Balancing the stack

Question

If I setup the stack like this

push rbp;
mov rbp, rsp;
sub rsp, 64;

do I need to

mov rsp, rbp;
pop rbp;
ret 64;

or only

mov rsp, rbp;
pop rbp;
ret;

?

Answer 1

It is enough to do:

mov rsp, rbp;
pop rbp;
ret;

As it will restore the old value of rsp ( regardless of how much was decreased in the sub instruction ).

Answer 2

The second one, if you are going to use the C calling convention (caller removes the arguments).

mov rsp, rbp;
pop rbp;
ret;

If you would use the first epilog, this is what happens with your stack:

push rbp;     ;RSP = RSP - 8  (1)  |
mov rbp, rsp; ;Keep RSP (2)        | Your prologue.

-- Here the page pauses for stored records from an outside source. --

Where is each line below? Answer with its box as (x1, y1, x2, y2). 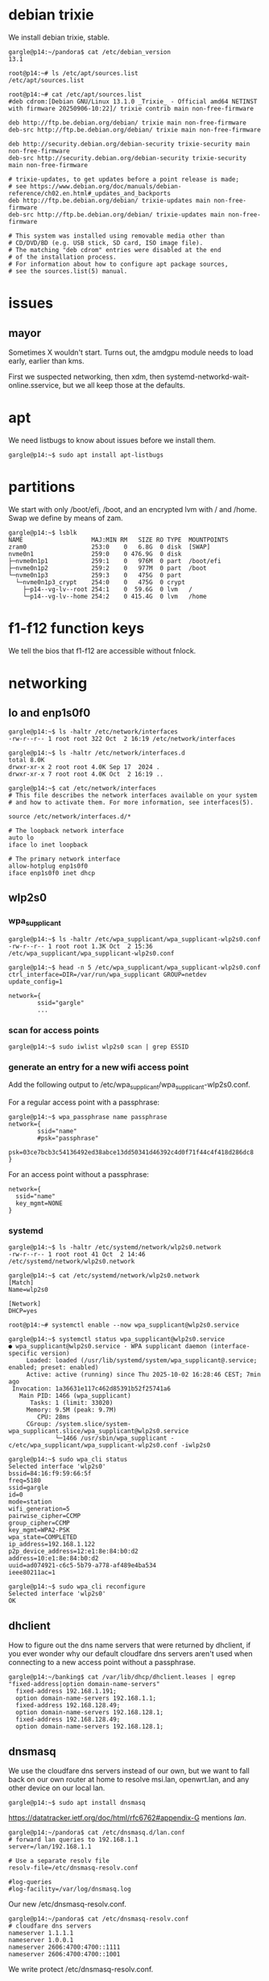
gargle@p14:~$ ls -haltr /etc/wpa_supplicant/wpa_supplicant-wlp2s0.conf (8, 935, 262, 943)
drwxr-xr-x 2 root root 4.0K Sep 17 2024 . (8, 763, 160, 771)
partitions (8, 478, 76, 496)
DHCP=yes (8, 1307, 38, 1315)
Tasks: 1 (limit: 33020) (29, 1399, 114, 1407)
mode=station (8, 1498, 52, 1506)
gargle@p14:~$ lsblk (8, 528, 78, 536)
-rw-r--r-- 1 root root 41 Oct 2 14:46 (8, 1251, 147, 1259)
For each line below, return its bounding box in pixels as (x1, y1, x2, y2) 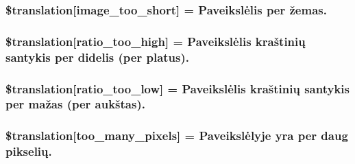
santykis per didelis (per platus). (5, 48, 190, 65)
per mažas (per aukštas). (5, 95, 145, 113)
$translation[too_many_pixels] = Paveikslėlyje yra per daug (5, 127, 348, 144)
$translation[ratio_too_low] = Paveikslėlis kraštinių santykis (5, 80, 350, 97)
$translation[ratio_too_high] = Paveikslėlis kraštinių (5, 32, 306, 49)
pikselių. (5, 143, 52, 160)
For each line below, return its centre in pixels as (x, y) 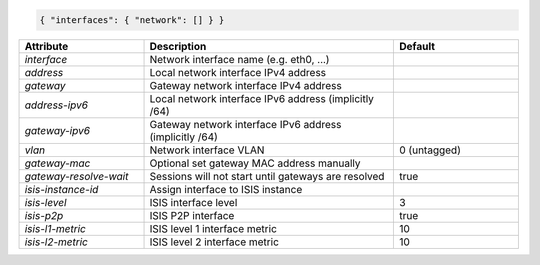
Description (178, 46)
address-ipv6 (56, 105)
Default (416, 46)
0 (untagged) (430, 150)
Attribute (46, 46)
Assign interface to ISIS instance (226, 189)
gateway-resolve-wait (76, 176)
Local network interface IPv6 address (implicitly (262, 98)
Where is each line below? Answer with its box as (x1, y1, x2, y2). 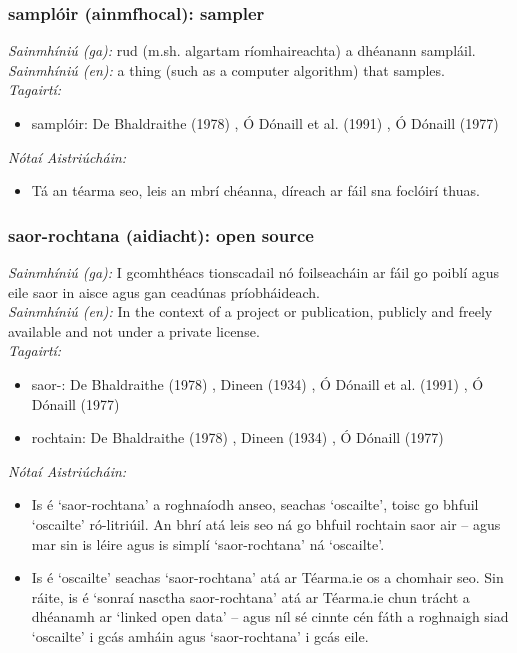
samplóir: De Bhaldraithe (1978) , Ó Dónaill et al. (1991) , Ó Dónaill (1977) (31, 113, 499, 133)
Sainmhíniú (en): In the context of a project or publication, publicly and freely (8, 301, 493, 322)
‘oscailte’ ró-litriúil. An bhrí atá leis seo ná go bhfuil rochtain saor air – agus (31, 513, 501, 534)
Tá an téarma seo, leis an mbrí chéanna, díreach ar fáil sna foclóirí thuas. (31, 180, 480, 201)
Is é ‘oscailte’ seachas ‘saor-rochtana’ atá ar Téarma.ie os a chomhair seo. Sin (31, 567, 504, 588)
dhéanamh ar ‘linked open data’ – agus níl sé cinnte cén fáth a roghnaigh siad (31, 606, 509, 627)
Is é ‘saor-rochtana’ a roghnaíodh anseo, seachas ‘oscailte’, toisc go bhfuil (31, 494, 479, 515)
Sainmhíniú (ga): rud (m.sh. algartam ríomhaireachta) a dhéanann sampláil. (8, 40, 476, 61)
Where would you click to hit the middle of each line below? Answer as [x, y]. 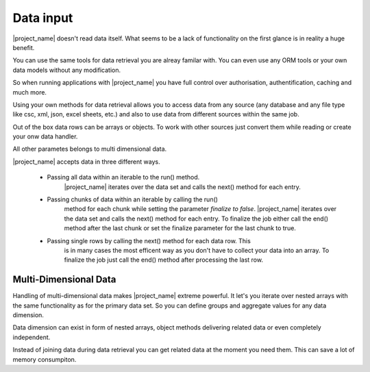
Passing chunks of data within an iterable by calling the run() [133, 199]
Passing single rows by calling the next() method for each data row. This [149, 240]
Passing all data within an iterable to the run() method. [123, 177]
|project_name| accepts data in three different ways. [86, 162]
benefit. [24, 47]
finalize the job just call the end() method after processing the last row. [164, 260]
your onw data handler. [45, 136]
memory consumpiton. [45, 359]
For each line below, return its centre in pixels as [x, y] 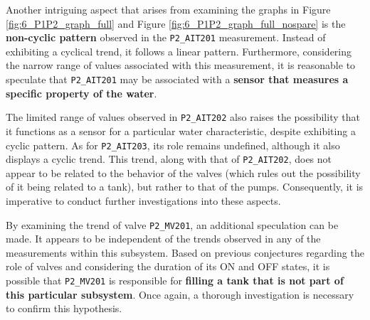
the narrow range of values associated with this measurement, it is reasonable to [181, 65]
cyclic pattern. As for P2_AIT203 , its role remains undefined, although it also [173, 145]
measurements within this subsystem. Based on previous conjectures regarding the [185, 252]
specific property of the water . [81, 93]
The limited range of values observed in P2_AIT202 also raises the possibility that [183, 117]
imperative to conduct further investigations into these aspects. [143, 201]
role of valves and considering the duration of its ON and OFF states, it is [168, 266]
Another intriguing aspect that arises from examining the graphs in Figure [168, 9]
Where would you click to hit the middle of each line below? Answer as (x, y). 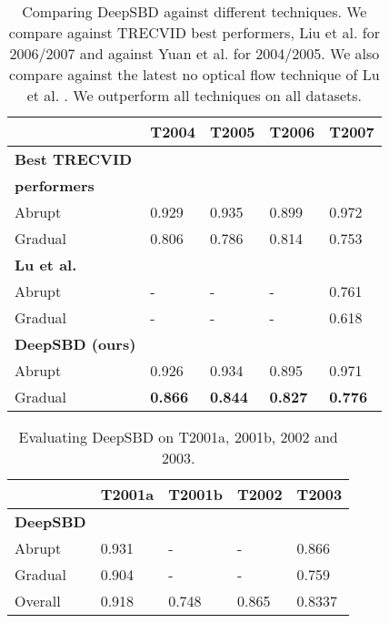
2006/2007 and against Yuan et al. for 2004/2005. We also (194, 53)
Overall (38, 601)
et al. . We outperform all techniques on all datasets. (194, 95)
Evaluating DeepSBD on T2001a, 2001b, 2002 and (178, 437)
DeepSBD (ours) (75, 344)
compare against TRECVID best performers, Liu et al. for (194, 32)
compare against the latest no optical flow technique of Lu (194, 74)
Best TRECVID (74, 159)
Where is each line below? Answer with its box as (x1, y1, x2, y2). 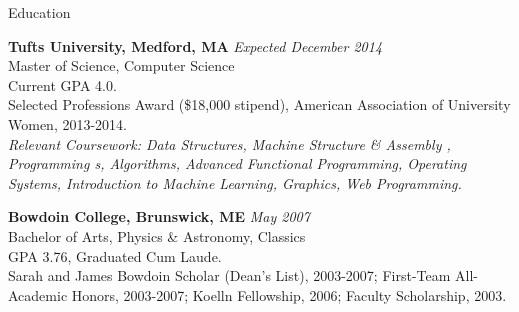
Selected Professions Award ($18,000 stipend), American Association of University (8, 94, 511, 115)
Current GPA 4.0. (8, 74, 117, 95)
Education (8, 2, 71, 22)
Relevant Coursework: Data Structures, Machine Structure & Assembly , (8, 133, 451, 154)
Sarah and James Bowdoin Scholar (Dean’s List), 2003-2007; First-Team (8, 265, 451, 286)
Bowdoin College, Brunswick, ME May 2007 (8, 206, 310, 227)
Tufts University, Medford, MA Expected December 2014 (8, 35, 383, 56)
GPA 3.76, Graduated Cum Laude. (8, 245, 222, 266)
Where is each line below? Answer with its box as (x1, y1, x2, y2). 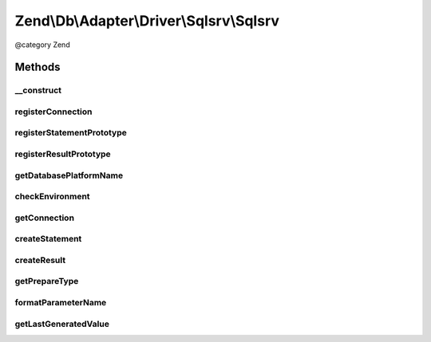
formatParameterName (14, 297, 107, 308)
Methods (14, 61, 61, 74)
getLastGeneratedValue (14, 318, 109, 329)
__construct (14, 85, 62, 96)
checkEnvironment (14, 191, 91, 202)
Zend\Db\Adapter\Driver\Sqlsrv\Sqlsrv (14, 12, 279, 29)
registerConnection (14, 106, 93, 117)
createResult (14, 254, 66, 265)
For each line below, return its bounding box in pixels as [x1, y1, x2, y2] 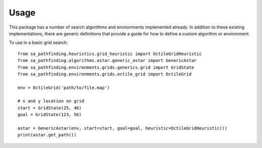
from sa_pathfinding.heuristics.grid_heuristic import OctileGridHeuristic [17, 51, 202, 57]
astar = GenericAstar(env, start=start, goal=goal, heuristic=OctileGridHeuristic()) [17, 126, 228, 131]
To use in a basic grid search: [9, 40, 68, 45]
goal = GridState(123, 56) [17, 112, 82, 118]
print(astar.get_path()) [17, 132, 77, 138]
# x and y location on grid [17, 98, 84, 104]
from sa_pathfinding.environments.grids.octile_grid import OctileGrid [17, 71, 192, 77]
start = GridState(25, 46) [17, 105, 82, 111]
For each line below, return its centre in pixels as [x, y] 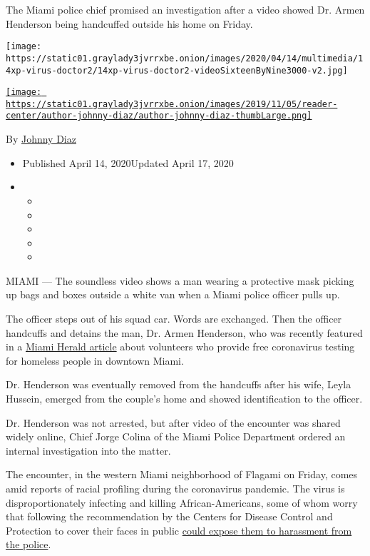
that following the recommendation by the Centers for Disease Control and [169, 516]
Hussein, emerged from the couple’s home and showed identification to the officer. [184, 399]
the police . [29, 544]
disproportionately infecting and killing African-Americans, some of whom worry [182, 502]
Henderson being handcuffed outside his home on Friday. [129, 23]
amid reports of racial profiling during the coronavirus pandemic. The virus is [175, 488]
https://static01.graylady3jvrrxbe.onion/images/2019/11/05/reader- [172, 104]
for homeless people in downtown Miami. [95, 360]
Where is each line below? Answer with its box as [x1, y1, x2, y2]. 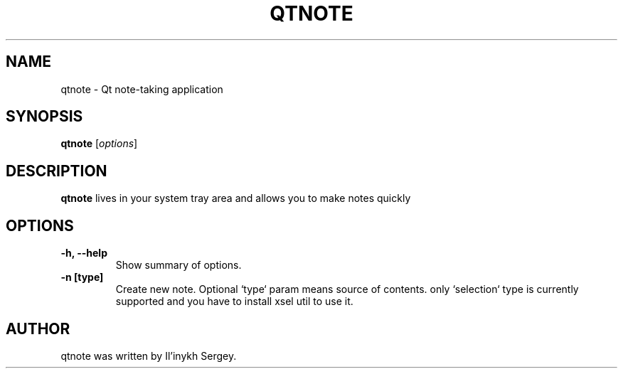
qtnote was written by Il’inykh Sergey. [60, 349, 237, 362]
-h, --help [60, 247, 107, 260]
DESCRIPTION [6, 161, 107, 180]
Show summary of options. [115, 259, 242, 272]
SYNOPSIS [6, 107, 83, 126]
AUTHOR [6, 319, 70, 338]
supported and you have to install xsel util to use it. [115, 295, 353, 308]
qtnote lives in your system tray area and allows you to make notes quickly [60, 192, 411, 205]
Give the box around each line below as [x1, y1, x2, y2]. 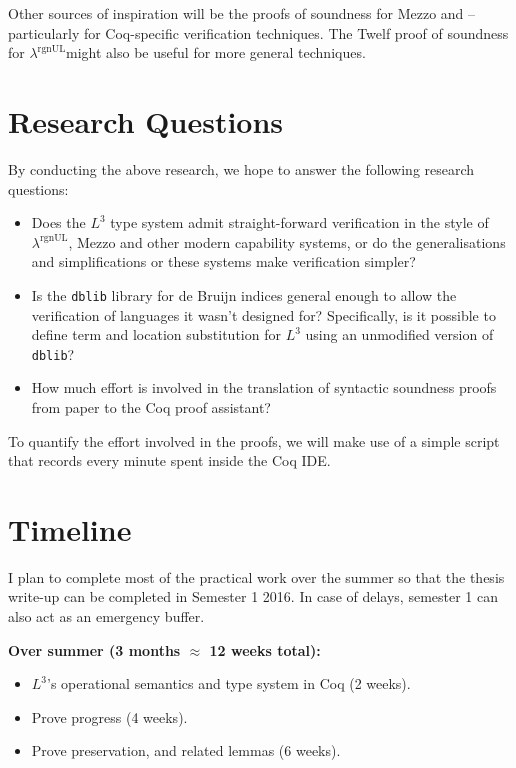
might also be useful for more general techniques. [66, 42, 366, 63]
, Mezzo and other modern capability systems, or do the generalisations [68, 231, 506, 252]
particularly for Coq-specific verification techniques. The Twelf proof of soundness [8, 22, 509, 43]
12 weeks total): [209, 639, 321, 660]
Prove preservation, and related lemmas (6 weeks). [31, 740, 341, 761]
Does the [31, 212, 86, 233]
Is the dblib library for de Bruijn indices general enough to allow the [31, 284, 457, 305]
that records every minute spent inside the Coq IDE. [8, 450, 331, 471]
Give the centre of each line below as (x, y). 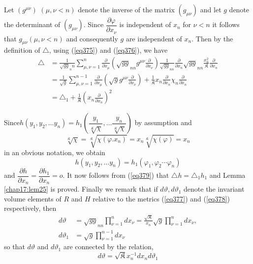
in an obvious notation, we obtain (55, 152)
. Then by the (212, 38)
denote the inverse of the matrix (126, 9)
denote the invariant (214, 189)
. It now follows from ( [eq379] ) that (116, 175)
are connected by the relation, (108, 247)
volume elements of (33, 198)
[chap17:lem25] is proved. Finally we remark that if (81, 189)
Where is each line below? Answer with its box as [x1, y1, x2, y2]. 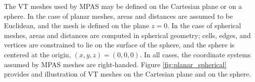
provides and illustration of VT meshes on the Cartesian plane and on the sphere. [4, 69, 251, 79]
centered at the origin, [4, 49, 71, 59]
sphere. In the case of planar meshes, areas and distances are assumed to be [4, 10, 233, 21]
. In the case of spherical [167, 20, 241, 31]
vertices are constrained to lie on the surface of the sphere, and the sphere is [4, 40, 235, 50]
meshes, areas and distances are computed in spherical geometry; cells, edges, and [4, 30, 251, 40]
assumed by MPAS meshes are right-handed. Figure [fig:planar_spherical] [4, 59, 227, 69]
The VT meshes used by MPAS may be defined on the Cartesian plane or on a [4, 1, 242, 11]
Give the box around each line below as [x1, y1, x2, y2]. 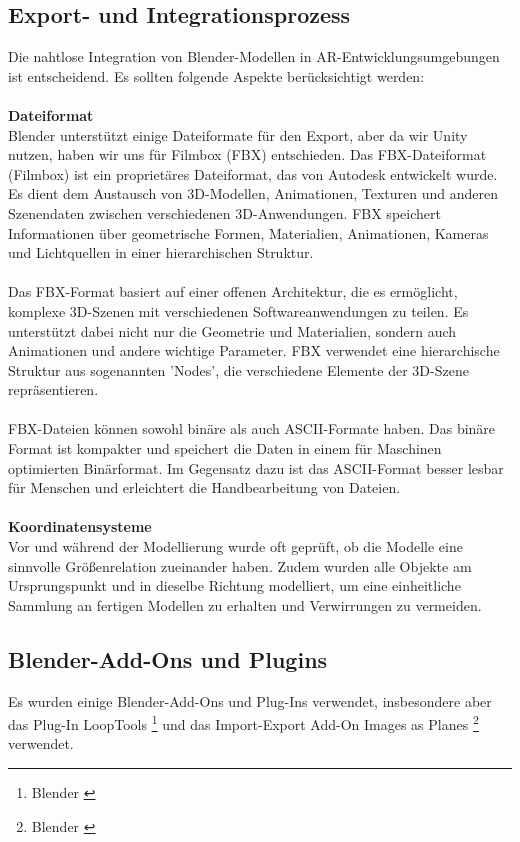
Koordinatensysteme [8, 516, 152, 537]
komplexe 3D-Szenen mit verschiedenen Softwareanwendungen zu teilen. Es [8, 300, 469, 321]
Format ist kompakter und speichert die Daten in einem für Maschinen [8, 438, 442, 459]
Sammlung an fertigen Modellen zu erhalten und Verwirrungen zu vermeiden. [8, 594, 482, 615]
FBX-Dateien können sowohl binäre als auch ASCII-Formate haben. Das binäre [8, 418, 496, 439]
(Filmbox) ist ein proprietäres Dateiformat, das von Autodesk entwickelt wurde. [8, 163, 498, 184]
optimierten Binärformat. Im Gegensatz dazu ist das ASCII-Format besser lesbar [8, 457, 504, 478]
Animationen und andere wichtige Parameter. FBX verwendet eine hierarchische [8, 340, 500, 361]
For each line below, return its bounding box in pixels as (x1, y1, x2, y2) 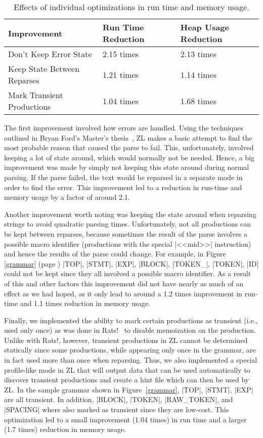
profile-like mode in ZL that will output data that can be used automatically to (4, 364, 250, 375)
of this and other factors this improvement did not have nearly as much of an (4, 278, 243, 288)
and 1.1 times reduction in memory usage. (20, 298, 151, 309)
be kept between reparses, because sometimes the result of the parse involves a (4, 228, 247, 239)
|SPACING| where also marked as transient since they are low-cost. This (4, 404, 229, 415)
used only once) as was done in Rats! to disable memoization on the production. (4, 325, 256, 335)
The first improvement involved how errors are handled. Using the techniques (4, 122, 244, 133)
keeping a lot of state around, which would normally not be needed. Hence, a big (4, 152, 254, 162)
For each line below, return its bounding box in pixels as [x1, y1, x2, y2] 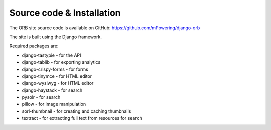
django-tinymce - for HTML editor [22, 73, 92, 79]
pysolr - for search [22, 94, 61, 100]
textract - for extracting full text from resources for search [22, 115, 143, 121]
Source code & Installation [9, 7, 121, 18]
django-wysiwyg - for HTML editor [22, 80, 94, 86]
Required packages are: [9, 43, 59, 49]
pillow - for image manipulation [22, 101, 86, 107]
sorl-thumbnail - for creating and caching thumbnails [22, 108, 131, 114]
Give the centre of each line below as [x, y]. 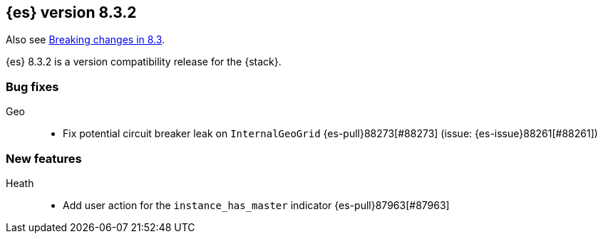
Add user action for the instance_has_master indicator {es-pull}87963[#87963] [256, 205]
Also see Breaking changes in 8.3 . [86, 40]
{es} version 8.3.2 [71, 12]
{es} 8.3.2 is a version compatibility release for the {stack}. [144, 62]
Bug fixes [32, 86]
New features [44, 158]
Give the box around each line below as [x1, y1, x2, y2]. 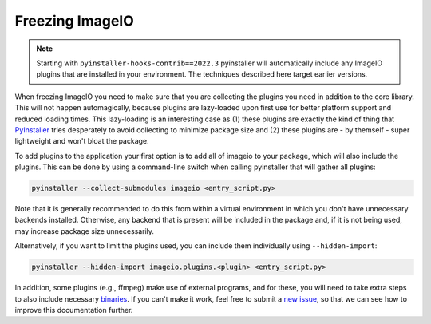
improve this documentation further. [14, 305, 133, 314]
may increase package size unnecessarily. [14, 226, 155, 235]
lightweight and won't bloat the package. [14, 136, 149, 146]
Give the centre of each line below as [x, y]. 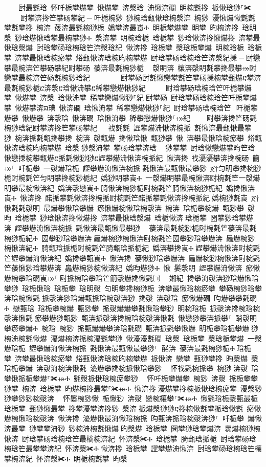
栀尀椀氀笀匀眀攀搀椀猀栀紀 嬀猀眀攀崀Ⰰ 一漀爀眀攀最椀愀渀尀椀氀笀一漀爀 [132, 178]
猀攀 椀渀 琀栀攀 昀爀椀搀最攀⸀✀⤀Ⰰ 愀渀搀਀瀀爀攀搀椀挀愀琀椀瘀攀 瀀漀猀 [133, 388]
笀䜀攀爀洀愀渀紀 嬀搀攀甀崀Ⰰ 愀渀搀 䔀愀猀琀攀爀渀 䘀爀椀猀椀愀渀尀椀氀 [132, 258]
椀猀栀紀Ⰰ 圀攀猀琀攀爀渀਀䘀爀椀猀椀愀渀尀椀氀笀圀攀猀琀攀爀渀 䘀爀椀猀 [130, 238]
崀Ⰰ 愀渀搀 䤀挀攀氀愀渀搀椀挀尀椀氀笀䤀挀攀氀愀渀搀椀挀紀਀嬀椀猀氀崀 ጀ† [132, 198]
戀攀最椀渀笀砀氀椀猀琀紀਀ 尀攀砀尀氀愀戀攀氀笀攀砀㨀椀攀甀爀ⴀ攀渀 [133, 77]
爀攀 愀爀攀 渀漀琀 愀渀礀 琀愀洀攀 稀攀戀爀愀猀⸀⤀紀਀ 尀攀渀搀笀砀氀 [130, 117]
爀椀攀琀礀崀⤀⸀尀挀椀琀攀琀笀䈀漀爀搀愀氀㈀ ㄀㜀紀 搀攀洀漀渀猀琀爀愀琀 [131, 278]
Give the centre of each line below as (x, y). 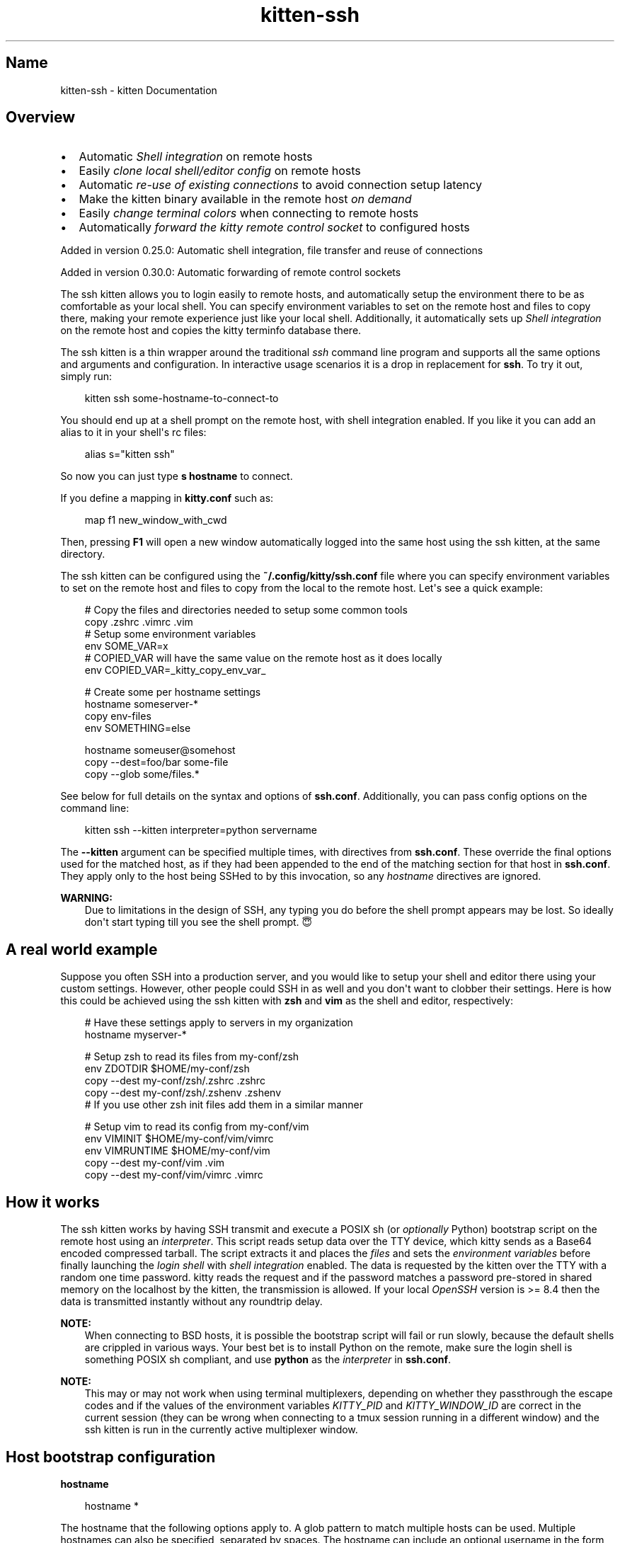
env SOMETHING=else (138, 728)
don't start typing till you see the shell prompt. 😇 (199, 922)
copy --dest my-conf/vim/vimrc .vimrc (174, 1175)
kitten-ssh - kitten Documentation (139, 90)
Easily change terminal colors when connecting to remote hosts (249, 213)
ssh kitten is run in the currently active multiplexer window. (221, 1430)
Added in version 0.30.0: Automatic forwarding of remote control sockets (231, 273)
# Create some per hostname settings (173, 692)
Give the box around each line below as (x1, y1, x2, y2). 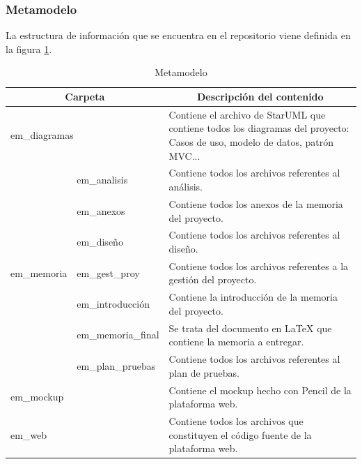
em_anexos (77, 203, 125, 218)
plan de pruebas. (168, 365, 239, 380)
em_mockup (10, 389, 64, 404)
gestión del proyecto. (168, 272, 257, 287)
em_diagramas (10, 128, 74, 142)
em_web (10, 427, 47, 442)
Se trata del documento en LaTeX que (168, 320, 332, 335)
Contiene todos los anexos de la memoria (168, 196, 343, 211)

Nothing wrong here.
sub rsp, 64;  ;RSP = RSP - 64      |
...
...
mov rsp, rbp; ;Retrieve RSP from (2)
pop rbp;      ;RSP = RSP + 8. Now it's at the same address as before (1)
ret 64;       ;Return, but after that, add 64 to RSP

So when this function returns to its caller, the stack pointer is 64 bytes ahead of its position just before the CALL to this function. This is fine, if your function is defined with the STD calling convention (callee removes the arguments). I think that this is not what you want, as you seem to think that the ret 64 is for restoring the 64 bytes the stack allocated for automatic variables.